▶ The task:
For this exercise, return only the lines in the records below from the one holding "303 Fabric Guard ensures" through the one holding "soaps and oil", including both, exactly as they appear and without pictures.
+++
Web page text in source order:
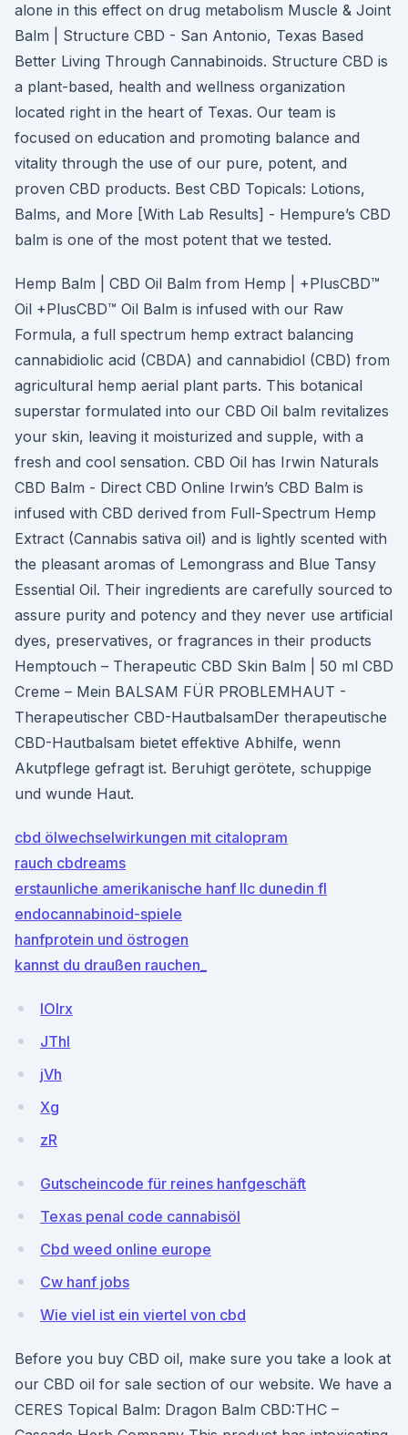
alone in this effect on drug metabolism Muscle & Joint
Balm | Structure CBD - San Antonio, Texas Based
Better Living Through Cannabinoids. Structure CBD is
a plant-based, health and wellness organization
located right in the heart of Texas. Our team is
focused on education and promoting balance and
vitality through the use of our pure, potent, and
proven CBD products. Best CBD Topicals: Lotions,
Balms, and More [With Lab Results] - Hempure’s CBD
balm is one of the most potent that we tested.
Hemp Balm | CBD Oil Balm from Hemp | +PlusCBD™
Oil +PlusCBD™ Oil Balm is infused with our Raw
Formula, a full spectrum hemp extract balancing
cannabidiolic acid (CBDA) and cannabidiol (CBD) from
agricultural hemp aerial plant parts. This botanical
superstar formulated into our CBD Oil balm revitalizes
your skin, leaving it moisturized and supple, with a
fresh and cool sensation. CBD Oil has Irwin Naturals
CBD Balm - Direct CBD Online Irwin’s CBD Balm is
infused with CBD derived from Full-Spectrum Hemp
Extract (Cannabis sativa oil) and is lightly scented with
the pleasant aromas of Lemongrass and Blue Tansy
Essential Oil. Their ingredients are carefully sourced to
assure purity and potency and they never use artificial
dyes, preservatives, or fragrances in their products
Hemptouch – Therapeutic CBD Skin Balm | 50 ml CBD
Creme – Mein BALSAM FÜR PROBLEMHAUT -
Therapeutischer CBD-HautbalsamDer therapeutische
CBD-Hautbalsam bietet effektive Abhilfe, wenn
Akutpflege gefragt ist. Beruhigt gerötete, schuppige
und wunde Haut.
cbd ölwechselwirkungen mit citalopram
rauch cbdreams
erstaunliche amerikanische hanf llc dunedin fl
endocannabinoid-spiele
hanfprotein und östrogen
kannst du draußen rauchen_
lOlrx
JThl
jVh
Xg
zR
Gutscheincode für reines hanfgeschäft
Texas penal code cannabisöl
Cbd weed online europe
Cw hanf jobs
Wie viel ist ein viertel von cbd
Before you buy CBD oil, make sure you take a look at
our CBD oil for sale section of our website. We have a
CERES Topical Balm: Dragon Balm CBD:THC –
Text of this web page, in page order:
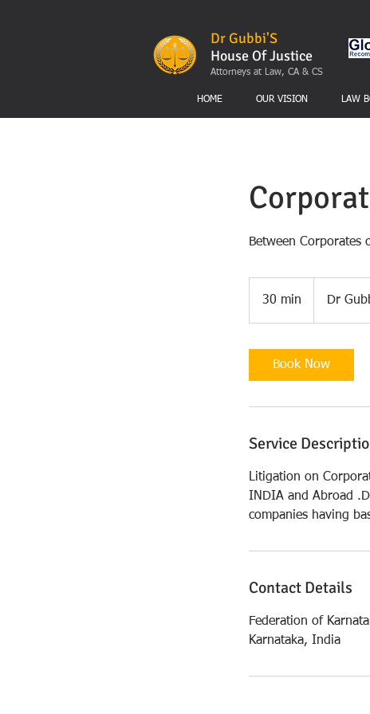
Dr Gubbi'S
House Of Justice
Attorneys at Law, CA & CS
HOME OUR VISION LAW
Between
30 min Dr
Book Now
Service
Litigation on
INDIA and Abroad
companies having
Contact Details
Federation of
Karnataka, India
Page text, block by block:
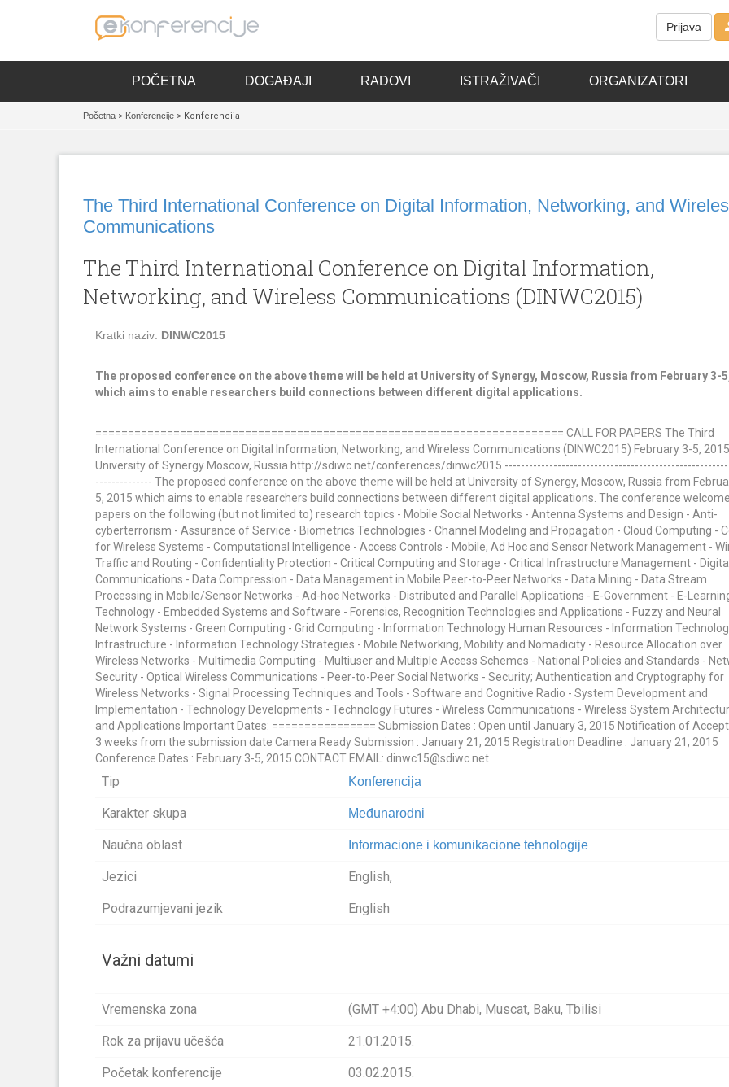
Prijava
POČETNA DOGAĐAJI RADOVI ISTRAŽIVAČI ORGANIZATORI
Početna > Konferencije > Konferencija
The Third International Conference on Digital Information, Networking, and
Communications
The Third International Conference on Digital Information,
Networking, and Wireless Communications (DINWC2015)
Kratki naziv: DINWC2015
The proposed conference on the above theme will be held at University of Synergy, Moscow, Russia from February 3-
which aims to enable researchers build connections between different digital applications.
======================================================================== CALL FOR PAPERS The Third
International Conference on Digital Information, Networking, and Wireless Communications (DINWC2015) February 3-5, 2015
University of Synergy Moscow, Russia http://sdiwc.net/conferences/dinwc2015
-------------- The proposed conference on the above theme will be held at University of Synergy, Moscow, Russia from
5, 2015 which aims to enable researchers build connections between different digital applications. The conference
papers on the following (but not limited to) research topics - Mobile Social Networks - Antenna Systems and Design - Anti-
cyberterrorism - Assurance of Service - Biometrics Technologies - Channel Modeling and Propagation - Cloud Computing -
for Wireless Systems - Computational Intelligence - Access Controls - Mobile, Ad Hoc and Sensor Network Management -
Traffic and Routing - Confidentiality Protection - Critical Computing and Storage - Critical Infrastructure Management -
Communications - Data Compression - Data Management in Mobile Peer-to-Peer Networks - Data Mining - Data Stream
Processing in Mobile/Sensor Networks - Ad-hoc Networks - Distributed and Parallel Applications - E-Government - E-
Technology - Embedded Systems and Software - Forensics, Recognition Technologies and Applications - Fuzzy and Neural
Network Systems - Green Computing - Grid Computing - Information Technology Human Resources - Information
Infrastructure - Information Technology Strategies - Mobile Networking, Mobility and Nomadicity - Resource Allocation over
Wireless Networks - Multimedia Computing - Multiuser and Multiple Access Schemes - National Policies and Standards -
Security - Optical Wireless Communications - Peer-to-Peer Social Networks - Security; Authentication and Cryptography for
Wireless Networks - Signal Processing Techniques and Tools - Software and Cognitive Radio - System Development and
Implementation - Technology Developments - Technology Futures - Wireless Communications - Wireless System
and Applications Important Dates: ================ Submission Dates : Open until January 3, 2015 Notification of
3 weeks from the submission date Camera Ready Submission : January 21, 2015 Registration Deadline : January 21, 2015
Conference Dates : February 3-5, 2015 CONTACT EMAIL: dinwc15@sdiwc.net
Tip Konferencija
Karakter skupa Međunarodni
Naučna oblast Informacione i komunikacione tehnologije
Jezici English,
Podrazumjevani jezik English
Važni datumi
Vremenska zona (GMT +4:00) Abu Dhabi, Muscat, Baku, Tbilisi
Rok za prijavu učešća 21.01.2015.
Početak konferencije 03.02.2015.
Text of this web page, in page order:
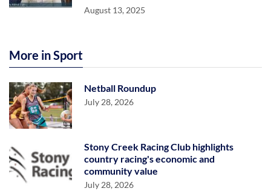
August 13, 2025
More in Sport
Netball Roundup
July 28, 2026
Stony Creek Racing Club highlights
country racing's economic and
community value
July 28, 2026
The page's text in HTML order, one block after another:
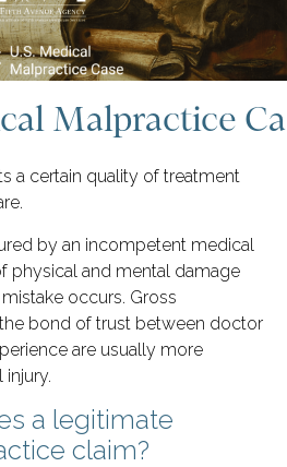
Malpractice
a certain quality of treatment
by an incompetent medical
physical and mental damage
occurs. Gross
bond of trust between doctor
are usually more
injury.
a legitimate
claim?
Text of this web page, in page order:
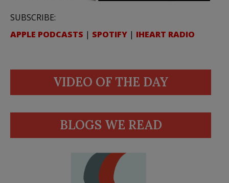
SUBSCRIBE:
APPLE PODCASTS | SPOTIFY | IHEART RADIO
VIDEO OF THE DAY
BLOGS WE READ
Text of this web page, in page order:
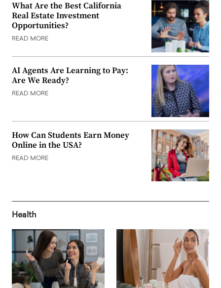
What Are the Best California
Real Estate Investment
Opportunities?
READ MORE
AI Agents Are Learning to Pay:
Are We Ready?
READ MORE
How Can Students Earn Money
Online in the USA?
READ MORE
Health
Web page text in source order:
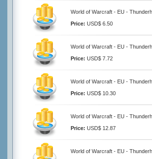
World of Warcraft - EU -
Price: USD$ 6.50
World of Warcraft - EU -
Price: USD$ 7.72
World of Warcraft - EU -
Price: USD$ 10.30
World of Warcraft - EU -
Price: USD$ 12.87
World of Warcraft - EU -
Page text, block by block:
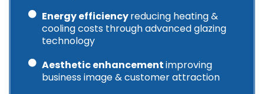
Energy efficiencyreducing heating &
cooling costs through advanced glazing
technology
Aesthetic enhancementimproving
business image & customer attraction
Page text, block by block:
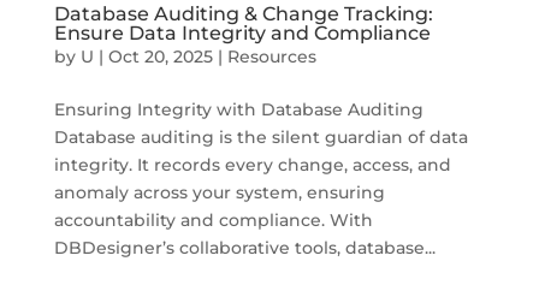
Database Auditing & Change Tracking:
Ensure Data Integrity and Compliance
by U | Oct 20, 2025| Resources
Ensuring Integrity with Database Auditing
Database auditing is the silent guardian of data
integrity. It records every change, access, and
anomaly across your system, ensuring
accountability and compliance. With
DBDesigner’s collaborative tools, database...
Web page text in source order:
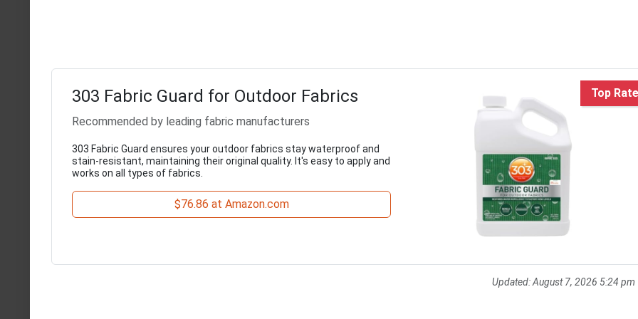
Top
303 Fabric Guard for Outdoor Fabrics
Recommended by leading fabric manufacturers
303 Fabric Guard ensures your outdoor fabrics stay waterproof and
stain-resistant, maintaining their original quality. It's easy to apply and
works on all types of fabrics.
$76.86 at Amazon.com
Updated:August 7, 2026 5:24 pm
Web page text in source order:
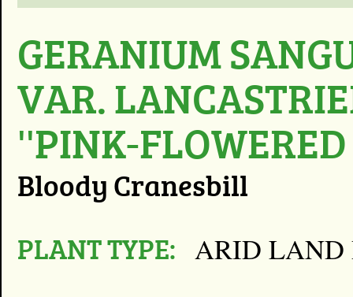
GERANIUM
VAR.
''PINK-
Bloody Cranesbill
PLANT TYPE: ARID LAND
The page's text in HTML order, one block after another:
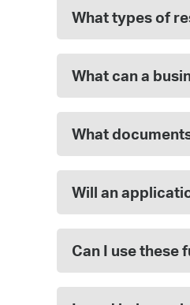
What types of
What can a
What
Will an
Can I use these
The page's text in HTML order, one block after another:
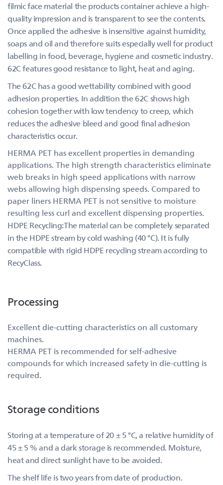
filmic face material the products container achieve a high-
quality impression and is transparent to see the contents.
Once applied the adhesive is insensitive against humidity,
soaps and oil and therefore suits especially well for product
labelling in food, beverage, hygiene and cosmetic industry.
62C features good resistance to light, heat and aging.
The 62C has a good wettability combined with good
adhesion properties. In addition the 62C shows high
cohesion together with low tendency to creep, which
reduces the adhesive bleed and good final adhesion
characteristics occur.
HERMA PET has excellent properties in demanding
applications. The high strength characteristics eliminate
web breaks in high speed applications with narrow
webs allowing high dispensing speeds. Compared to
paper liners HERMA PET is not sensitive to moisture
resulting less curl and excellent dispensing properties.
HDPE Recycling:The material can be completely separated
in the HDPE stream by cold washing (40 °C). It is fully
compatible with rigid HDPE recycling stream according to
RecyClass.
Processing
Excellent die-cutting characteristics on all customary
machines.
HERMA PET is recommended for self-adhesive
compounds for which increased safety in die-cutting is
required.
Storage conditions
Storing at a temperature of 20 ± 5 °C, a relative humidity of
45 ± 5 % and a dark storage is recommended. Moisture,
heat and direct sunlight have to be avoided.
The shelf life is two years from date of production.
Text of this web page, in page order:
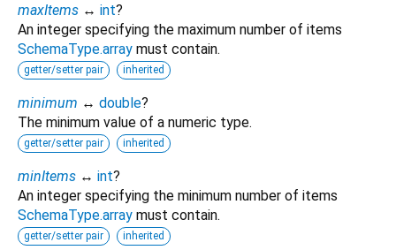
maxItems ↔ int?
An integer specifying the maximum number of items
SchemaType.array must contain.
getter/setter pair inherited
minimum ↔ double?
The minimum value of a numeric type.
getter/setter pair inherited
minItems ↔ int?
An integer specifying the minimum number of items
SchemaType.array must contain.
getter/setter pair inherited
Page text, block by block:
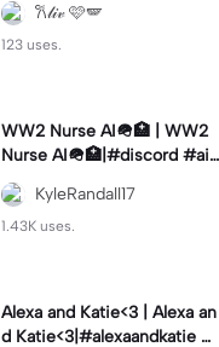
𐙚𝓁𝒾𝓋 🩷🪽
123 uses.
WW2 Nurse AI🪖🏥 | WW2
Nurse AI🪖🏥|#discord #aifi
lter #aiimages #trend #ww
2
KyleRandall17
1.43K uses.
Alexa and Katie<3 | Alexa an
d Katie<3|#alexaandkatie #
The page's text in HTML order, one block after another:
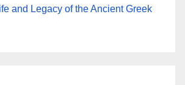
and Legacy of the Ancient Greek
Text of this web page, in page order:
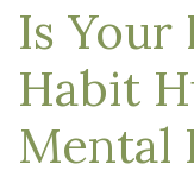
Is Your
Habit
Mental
+++
▶ Answer space:
303 Fabric Guard ensures your outdoor fabrics stay waterproof and
stain-resistant, maintaining their original quality. It's easy to apply and
works on all types of fabrics.
$76.86 at Amazon.com
Updated:August 7, 2026 5:24 pm
Web page text in source order:
GERANIUM
VAR.
''PINK-
Bloody Cranesbill
PLANT TYPE: ARID LAND
The page's text in HTML order, one block after another:
What types of
What can a
What
Will an
Can I use these
The page's text in HTML order, one block after another:
filmic face material the products container achieve a high-
quality impression and is transparent to see the contents.
Once applied the adhesive is insensitive against humidity,
soaps and oil and therefore suits especially well for product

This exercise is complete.